:: TASK ITEM ::
Starting at the line that contains "Dynamic Radar Cruise", return every line through the end of the data exactly, without pictures.

:: RECORD EXCERPTS ::

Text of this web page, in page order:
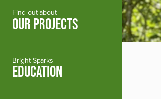
Find out about
OUR PROJECTS
Bright Sparks
EDUCATION
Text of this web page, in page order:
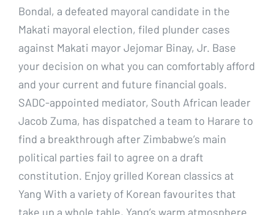
Bondal, a defeated mayoral candidate in the
Makati mayoral election, filed plunder cases
against Makati mayor Jejomar Binay, Jr. Base
your decision on what you can comfortably afford
and your current and future financial goals.
SADC-appointed mediator, South African leader
Jacob Zuma, has dispatched a team to Harare to
find a breakthrough after Zimbabwe’s main
political parties fail to agree on a draft
constitution. Enjoy grilled Korean classics at
Yang With a variety of Korean favourites that
take up a whole table, Yang’s warm atmosphere
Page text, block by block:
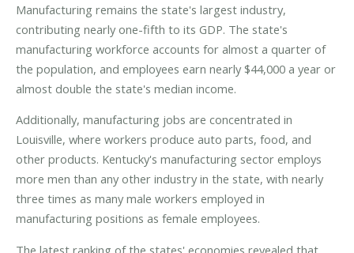
Manufacturing remains the state's largest industry,
contributing nearly one-fifth to its GDP. The state's
manufacturing workforce accounts for almost a quarter of
the population, and employees earn nearly $44,000 a year or
almost double the state's median income.
Additionally, manufacturing jobs are concentrated in
Louisville, where workers produce auto parts, food, and
other products. Kentucky's manufacturing sector employs
more men than any other industry in the state, with nearly
three times as many male workers employed in
manufacturing positions as female employees.
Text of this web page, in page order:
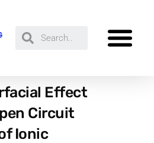
Effect
Circuit
Ionic
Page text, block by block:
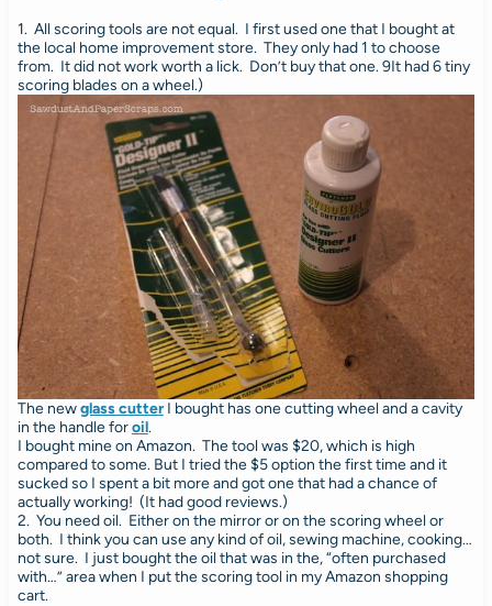
1. All scoring tools are not equal. I first used one that I bought at
the local home improvement store. They only had 1 to choose
from. It did not work worth a lick. Don’t buy that one. 9It had 6 tiny
scoring blades on a wheel.)
The newglass cutterI bought has one cutting wheel and a cavity
in the handle foroil.
I bought mine on Amazon. The tool was $20, which is high
compared to some. But I tried the $5 option the first time and it
sucked so I spent a bit more and got one that had a chance of
actually working! (It had good reviews.)
2. You need oil. Either on the mirror or on the scoring wheel or
both. I think you can use any kind of oil, sewing machine, cooking…
not sure. I just bought the oil that was in the, “often purchased
with…” area when I put the scoring tool in my Amazon shopping
cart.
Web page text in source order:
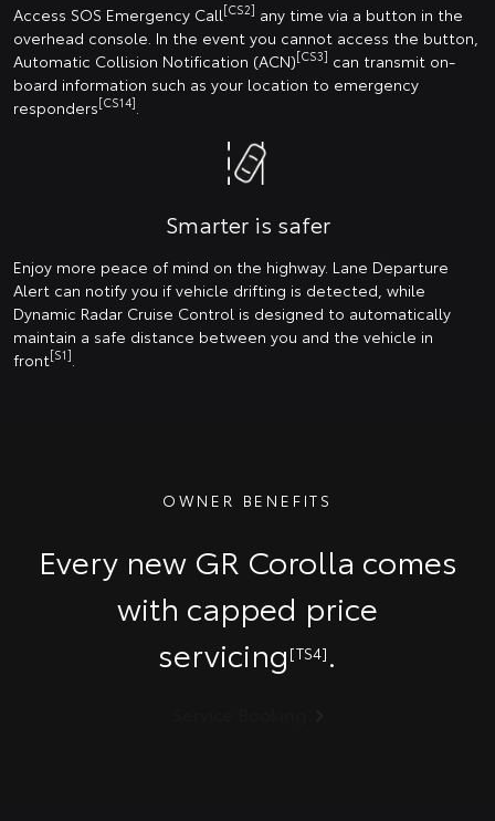
Access SOS Emergency Call [CS2] any time via a button in the
overhead console. In the event you cannot access the button,
Automatic Collision Notification (ACN)[CS3] can transmit on-
board information such as your location to emergency
responders[CS14]
Smarter is safer
Enjoy more peace of mind on the highway. Lane Departure
Alert can notify you if vehicle drifting is detected, while
Dynamic Radar Cruise Control is designed to automatically
maintain a safe distance between you and the vehicle in
front[S1]
OWNER BENEFITS
Every new GR Corolla comes
with capped price
servicing [TS4] .
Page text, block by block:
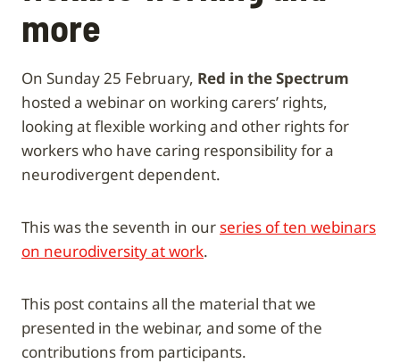
more
On Sunday 25 February, Red in the Spectrum
hosted a webinar on working carers’ rights,
looking at flexible working and other rights for
workers who have caring responsibility for a
neurodivergent dependent.
This was the seventh in our series of ten webinars
on neurodiversity at work.
This post contains all the material that we
presented in the webinar, and some of the
contributions from participants.
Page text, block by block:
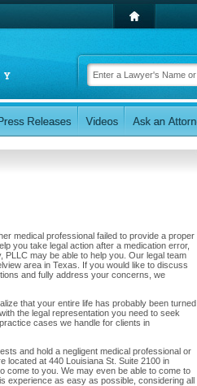
medical professional failed to provide a proper
you take legal action after a medication error,
may be able to help you. Our legal team
area in Texas. If you would like to discuss
and fully address your concerns, we
that your entire life has probably been turned
the legal representation you need to seek
cases we handle for clients in
and hold a negligent medical professional or
located at 440 Louisiana St. Suite 2100 in
come to you. We may even be able to come to
experience as easy as possible, considering all

:: REPLY TO THE TASK ::
Dynamic Radar Cruise Control is designed to automatically
maintain a safe distance between you and the vehicle in
front[S1]
OWNER BENEFITS
Every new GR Corolla comes
with capped price
servicing [TS4] .
Page text, block by block:
more
On Sunday 25 February, Red in the Spectrum
hosted a webinar on working carers’ rights,
looking at flexible working and other rights for
workers who have caring responsibility for a
neurodivergent dependent.
This was the seventh in our series of ten webinars
on neurodiversity at work.
This post contains all the material that we
presented in the webinar, and some of the
contributions from participants.
Page text, block by block:
medical professional failed to provide a proper
you take legal action after a medication error,
may be able to help you. Our legal team
area in Texas. If you would like to discuss
and fully address your concerns, we
that your entire life has probably been turned
the legal representation you need to seek
cases we handle for clients in
and hold a negligent medical professional or
located at 440 Louisiana St. Suite 2100 in
come to you. We may even be able to come to
experience as easy as possible, considering all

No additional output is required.